Optical Character Recognition (OCR) is software that converts images of typed or handwritten text (scanned invoices, remittance PDFs, cheques, proofs of delivery) into machine-readable data. In AR and O2C, it sits at the front of capture workflows but is increasingly paired with, or replaced by, vision language models for variable-layout documents.

Key Takeaways

OCR turns pixels into text, which is the first step before any structured extraction (invoice number, amount, remit reference) can happen.
Pure OCR caps out at roughly 75 to 85 percent field-level accuracy on variable AR documents because it relies on templates and pattern matching, not context.
Vision language models (VLMs) now hit 95 to 99 percent on the same documents by reasoning about layout, spatial relationships, and meaning.
The production pattern in modern cash application is hybrid: OCR handles clean structured pages, VLMs handle handwritten, multi-page, or unseen layouts.
Buyers should ask vendors for straight-through-processing rates by document type (clean PDF vs scanned vs handwritten), not headline OCR accuracy numbers.

What OCR is and why it mattered for finance

Optical Character Recognition is the technology that lets a computer read printed or handwritten characters from an image. In an AR or O2C context, that image is almost always a document: a supplier invoice, a remittance advice attached to a wire, a cheque stub, a proof of delivery scan, a deduction backup PDF. Before OCR, those documents were keyed by hand. A shared services team in Manila or Krakow opening 4,000 emails a day and typing invoice numbers into an ERP was, until roughly 2015, the default operating model for global AR.

OCR changed the unit economics. A document that cost 1.20 euros to key manually could be captured for 0.10 to 0.25 euros. That gap is what funded the first wave of cash application automation, AP invoice capture tools, and lockbox digitisation. OCR did not make documents disappear; it made them cheap enough that finance teams stopped feeling them as a per-transaction cost.

How OCR works

Classical OCR is a pipeline of narrow steps. The image is binarised (converted to pure black and white), deskewed, and segmented into lines and characters. A pattern-matching engine then compares each character shape against a trained library of glyphs and returns the most likely letter or digit. Post-processing layers apply dictionaries, regular expressions, and template maps (for example: the invoice number always sits in a 60 by 20 pixel zone in the top right of this supplier's layout) to clean up the raw text and produce structured fields.
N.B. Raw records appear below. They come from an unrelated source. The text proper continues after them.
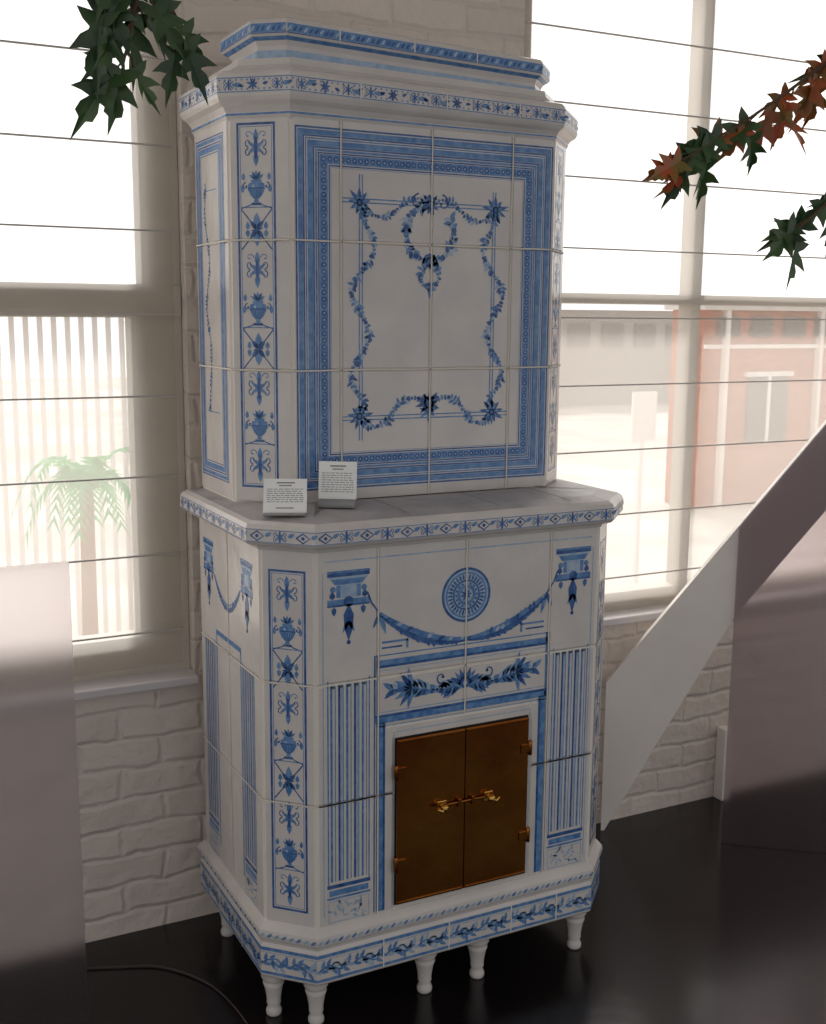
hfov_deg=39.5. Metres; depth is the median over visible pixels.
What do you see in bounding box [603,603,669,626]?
window sill
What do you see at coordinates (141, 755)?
wall
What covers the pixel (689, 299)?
window
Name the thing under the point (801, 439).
roman shade
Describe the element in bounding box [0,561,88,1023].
frosted panel
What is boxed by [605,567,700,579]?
roman shade
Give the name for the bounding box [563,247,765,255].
roman shade
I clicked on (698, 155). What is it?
leafy branch
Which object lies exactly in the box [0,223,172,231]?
wire
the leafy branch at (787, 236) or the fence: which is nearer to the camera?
the leafy branch at (787, 236)
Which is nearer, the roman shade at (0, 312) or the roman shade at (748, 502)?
the roman shade at (0, 312)
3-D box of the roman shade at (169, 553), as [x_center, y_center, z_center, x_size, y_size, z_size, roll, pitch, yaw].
[-0.710,0.110,2.846,0.275,0.005,0.023,-4,11,-27]
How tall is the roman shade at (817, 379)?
0.005 m
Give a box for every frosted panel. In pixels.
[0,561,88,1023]
[721,425,825,853]
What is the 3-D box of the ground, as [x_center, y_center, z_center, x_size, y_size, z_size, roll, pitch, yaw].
[-3.119,-2.981,40.785,90.000,0.100,69.100,-4,11,-27]
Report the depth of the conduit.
3.82 m
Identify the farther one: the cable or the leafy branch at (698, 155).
the cable
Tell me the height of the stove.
2.205 m
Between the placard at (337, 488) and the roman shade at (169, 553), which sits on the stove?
the placard at (337, 488)
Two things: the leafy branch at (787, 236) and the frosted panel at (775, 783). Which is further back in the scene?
the frosted panel at (775, 783)
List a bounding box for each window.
[0,0,189,681]
[524,0,825,611]
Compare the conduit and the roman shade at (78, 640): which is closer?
the roman shade at (78, 640)
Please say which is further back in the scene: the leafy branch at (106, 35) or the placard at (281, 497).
the placard at (281, 497)
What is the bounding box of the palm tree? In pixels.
[8,447,130,635]
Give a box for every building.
[559,310,672,406]
[664,305,825,508]
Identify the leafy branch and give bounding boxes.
[68,0,216,140]
[641,49,825,210]
[757,192,825,289]
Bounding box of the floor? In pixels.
[85,796,825,1023]
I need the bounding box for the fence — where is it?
[0,317,133,635]
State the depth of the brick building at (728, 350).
24.02 m
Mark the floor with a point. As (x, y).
(682, 925)
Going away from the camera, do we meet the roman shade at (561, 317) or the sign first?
the roman shade at (561, 317)
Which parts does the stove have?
leg, leg, leg, cornice, leg, firebox door, handle, firebox frame, leg, handle, firebox door, leg
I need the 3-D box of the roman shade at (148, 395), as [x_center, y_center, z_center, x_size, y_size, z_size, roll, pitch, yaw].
[-0.770,-0.273,2.748,0.412,0.005,0.023,-4,11,-27]
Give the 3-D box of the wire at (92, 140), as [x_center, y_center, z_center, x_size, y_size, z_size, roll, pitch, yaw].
[-0.751,-0.856,2.656,0.384,0.005,0.023,-4,11,-27]
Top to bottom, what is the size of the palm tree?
3.114 m
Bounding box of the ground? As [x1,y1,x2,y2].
[0,377,753,636]
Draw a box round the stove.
[179,17,623,1023]
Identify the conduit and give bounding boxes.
[713,725,727,800]
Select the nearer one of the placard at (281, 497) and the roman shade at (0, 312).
the placard at (281, 497)
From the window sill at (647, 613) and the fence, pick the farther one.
the fence
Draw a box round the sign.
[630,391,657,583]
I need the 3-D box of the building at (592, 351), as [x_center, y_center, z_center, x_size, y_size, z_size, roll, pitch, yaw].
[5.506,-7.182,53.061,31.000,4.200,6.150,-4,11,-27]
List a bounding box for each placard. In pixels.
[263,479,306,515]
[317,461,356,507]
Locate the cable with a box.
[86,965,247,1023]
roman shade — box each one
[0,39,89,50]
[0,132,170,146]
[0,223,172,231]
[0,312,174,314]
[0,395,176,400]
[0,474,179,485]
[69,552,181,562]
[72,627,183,641]
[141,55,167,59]
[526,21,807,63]
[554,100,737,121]
[557,439,808,454]
[559,379,825,386]
[561,317,825,319]
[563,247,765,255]
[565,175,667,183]
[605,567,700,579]
[619,502,755,514]
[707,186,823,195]
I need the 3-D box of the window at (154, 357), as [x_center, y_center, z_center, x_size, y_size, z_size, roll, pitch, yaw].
[-1.567,-0.543,2.362,2.200,2.078,0.090,-4,11,-27]
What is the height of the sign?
3.000 m
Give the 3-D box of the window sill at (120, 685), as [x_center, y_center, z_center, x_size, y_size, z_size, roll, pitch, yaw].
[-1.554,0.497,2.474,2.220,0.023,0.095,-4,11,-27]
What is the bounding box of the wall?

The template dependency is the critical limitation. A classical OCR stack works brilliantly when it has seen the layout before and the scan quality is high. It works poorly when either of those assumptions breaks.

OCR use cases in O2C and AR

Inside the order-to-cash function, OCR shows up in five places. Invoice capture on the AP side, where supplier invoices are read into the ERP. Remittance extraction on the AR side, where customer remittance advices (PDFs, emails, portal screenshots) are parsed for invoice numbers and amounts before being passed to a cash application engine. Cheque processing in markets like the US, France, and Canada where physical cheques still arrive at lockboxes. Proof of delivery digitisation, where signed PODs are captured and indexed so the collections team can answer disputes within minutes instead of days. Deduction documentation, where customer claim packets (often 30+ page bundles of bills of lading, marketing claims, and pricing letters) are read so deduction analysts have searchable text rather than image PDFs.

Where OCR breaks down

OCR was built for a world of standardised forms. Modern AR documents are nothing like that. A single mid-market manufacturer might receive remittances in 40 different formats: PDF tables, scanned cheque stubs, screenshots of customer portals, handwritten notes faxed from a hospital AP clerk, multi-page bank reports.

Pure OCR breaks on four things. Variable layouts, where the same customer sends a different remittance format each month. Multi-page documents, where context spans pages (the invoice number is on page 1, the payment amount is on page 3). Contextual disambiguation, for example telling a 7-digit PO number apart from a 7-digit invoice number when both appear in the same block. Handwriting and low-quality scans, where character-level accuracy collapses below 70 percent and propagates errors into every downstream field. Practitioners running classical OCR at scale report field-level accuracy in the 75 to 85 percent range on real-world AR document mixes, which means roughly one in five remittances still needs human touch.

OCR vs Vision Language Models

The shift in the last 18 months is that vision language models can read a document the way a human does: they look at the whole page, reason about where labels and values sit relative to each other, and use prior knowledge of what an invoice or remittance is supposed to look like. They do not need a template. They do not even need to have seen the customer's layout before.

On the same variable AR document mix where classical OCR plateaus at 75 to 85 percent, modern VLMs are now hitting 95 to 99 percent field-level accuracy, with line-item and multi-row table extraction landing at 95 to 97 percent. The gap is biggest exactly where AR pain lives: handwriting, multi-page packets, unseen layouts, and tables with merged cells.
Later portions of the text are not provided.